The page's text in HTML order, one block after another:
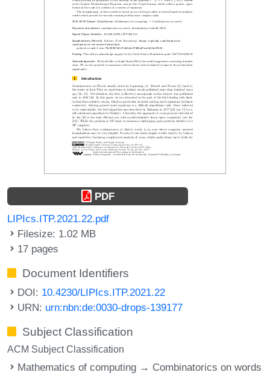
PDF
LIPIcs.ITP.2021.22.pdf
Filesize: 1.02 MB
17 pages
Document Identifiers
DOI: 10.4230/LIPIcs.ITP.2021.22
URN: urn:nbn:de:0030-drops-139177
Subject Classification
ACM Subject Classification
Mathematics of computing → Combinatorics on words

==============================

• [What the task requires]: Nothing but an exact copy of the data above, minus its pictures, should appear in the response.

• [Answer to this exercise]:
The page's text in HTML order, one block after another:
PDF
LIPIcs.ITP.2021.22.pdf
Filesize: 1.02 MB
17 pages
Document Identifiers
DOI: 10.4230/LIPIcs.ITP.2021.22
URN: urn:nbn:de:0030-drops-139177
Subject Classification
ACM Subject Classification
Mathematics of computing → Combinatorics on words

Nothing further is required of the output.